PROBLEM STATEMENT: Here are some records; quote them exactly, leaving out the pictures.

THE INPUT:
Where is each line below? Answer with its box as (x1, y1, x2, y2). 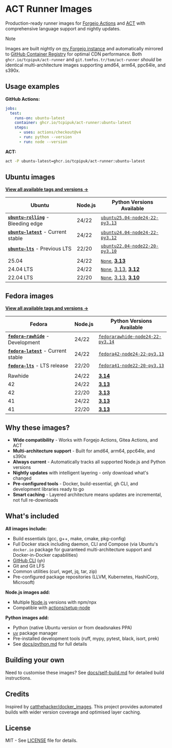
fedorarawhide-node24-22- (98, 334, 162, 340)
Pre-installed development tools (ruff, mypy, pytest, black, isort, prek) (12, 635, 160, 642)
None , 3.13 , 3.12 (100, 266, 140, 273)
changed (12, 475, 32, 481)
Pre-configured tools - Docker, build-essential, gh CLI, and (12, 481, 138, 487)
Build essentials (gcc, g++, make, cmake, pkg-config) (12, 535, 126, 541)
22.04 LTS (8, 274, 33, 281)
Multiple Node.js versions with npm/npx (12, 599, 97, 605)

TASK SOLUTION:
Where is each line below? Answer with its box as (x1, y1, x2, y2). 
fedorarawhide-node24-22- (98, 334, 162, 340)
Pre-installed development tools (ruff, mypy, pytest, black, isort, prek) (12, 635, 160, 642)
None , 3.13 , 3.12 (100, 266, 140, 273)
changed (12, 475, 32, 481)
Pre-configured tools - Docker, build-essential, gh CLI, and (12, 481, 138, 487)
Build essentials (gcc, g++, make, cmake, pkg-config) (12, 535, 126, 541)
22.04 LTS (8, 274, 33, 281)
Multiple Node.js versions with npm/npx (12, 599, 97, 605)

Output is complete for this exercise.